Input section start

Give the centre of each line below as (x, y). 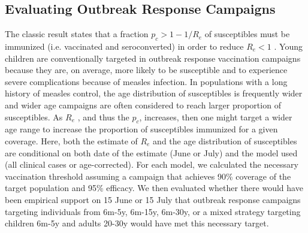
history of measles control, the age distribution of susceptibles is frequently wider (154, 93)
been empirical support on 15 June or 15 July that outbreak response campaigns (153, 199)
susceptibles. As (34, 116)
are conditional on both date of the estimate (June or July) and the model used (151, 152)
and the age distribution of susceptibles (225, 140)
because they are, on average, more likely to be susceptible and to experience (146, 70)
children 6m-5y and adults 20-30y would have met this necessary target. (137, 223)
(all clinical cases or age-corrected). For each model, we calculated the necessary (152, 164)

Input section end
Input section start

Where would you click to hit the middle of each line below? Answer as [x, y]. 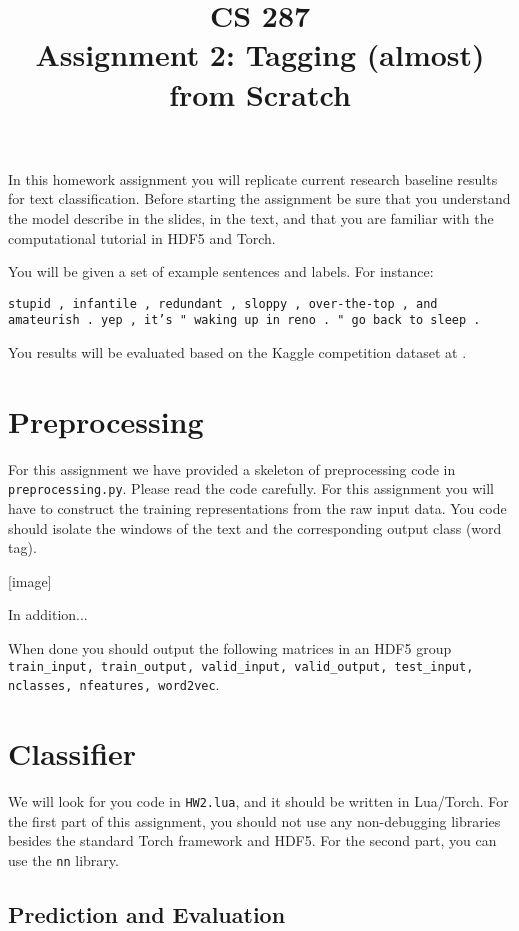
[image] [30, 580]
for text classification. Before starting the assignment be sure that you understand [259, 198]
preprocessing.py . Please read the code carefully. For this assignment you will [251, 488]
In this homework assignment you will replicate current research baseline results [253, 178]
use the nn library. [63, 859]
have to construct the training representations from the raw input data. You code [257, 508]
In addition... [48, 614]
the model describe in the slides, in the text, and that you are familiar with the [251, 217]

Input section end

• [What the exercise asks]:
Each line of the records that contains the string "distribution" must be copied.

• [Task response]:
history of measles control, the age distribution of susceptibles is frequently wider (154, 93)
and the age distribution of susceptibles (225, 140)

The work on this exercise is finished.